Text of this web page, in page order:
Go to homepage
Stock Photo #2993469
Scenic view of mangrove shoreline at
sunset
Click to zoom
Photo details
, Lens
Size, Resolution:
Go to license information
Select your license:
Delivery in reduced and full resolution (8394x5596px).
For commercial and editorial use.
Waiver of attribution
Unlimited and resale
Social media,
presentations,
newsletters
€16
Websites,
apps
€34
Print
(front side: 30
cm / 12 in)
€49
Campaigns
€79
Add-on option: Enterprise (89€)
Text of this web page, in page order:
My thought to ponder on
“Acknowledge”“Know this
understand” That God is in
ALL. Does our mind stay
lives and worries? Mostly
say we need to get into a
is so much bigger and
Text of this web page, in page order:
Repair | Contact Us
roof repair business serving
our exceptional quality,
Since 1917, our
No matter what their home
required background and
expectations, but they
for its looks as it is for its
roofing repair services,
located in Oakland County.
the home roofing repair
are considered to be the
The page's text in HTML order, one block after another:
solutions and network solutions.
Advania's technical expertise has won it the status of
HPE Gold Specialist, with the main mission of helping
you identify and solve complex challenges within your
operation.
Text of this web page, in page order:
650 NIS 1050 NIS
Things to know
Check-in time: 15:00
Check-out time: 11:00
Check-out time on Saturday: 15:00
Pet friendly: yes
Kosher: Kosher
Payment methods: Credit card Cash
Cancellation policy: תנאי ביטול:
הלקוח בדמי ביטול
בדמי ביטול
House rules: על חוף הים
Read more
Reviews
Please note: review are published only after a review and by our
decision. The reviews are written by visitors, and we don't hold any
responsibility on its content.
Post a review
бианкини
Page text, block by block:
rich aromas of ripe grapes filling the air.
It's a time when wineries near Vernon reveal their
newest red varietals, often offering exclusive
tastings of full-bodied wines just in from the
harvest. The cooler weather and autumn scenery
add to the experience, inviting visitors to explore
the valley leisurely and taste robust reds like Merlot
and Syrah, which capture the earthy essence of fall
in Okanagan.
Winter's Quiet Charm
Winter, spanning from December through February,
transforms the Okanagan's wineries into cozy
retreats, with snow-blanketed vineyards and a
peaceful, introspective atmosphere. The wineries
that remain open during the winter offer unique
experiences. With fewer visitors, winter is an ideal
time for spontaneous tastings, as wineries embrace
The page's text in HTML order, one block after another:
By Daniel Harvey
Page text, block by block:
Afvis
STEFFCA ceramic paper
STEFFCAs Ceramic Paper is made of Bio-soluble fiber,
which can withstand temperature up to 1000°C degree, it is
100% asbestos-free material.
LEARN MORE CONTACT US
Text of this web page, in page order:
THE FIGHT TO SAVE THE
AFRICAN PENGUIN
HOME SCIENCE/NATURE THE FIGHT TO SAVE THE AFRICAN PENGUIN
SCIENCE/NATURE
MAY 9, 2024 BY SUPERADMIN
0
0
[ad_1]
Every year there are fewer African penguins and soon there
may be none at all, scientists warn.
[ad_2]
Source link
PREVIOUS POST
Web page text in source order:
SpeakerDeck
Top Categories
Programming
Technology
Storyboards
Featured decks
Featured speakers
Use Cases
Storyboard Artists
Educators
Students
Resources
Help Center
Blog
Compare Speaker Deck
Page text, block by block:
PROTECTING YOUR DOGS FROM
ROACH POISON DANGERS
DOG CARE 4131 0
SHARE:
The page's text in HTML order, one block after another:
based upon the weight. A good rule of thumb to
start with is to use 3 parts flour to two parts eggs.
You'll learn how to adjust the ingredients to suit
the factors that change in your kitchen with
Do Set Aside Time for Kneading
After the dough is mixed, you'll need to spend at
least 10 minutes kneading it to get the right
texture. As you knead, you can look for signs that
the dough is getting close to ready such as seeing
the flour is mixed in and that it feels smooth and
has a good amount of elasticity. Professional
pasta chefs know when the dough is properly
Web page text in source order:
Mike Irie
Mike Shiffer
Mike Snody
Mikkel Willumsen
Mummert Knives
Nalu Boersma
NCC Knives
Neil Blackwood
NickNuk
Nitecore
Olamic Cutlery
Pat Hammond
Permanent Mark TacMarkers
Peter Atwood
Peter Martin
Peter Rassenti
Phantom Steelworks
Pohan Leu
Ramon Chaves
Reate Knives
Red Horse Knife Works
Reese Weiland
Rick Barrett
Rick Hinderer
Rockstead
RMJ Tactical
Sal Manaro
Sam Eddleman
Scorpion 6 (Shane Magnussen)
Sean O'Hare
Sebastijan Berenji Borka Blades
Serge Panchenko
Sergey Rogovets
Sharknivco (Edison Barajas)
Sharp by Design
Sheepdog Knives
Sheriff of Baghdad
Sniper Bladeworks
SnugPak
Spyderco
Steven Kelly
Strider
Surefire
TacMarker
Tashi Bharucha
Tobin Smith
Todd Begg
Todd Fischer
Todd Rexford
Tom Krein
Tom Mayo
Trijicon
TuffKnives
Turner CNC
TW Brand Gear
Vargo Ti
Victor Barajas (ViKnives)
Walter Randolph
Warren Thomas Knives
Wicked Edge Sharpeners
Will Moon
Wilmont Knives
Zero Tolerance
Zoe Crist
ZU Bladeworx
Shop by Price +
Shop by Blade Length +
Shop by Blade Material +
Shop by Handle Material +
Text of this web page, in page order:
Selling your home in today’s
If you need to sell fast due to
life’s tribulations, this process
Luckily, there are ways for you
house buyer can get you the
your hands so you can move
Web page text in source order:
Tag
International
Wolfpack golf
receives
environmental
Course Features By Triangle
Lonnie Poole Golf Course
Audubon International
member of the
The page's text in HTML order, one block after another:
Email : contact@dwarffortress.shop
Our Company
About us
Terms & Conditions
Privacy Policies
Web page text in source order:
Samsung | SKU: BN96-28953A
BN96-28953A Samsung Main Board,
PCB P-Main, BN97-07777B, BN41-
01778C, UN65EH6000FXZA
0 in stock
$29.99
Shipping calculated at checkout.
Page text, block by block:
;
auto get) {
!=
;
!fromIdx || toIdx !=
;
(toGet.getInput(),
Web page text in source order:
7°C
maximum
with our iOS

=====

§ **Exercise**:
Please count the lines that hold "good" in this data and report the total alone.

§ **Reply**:
2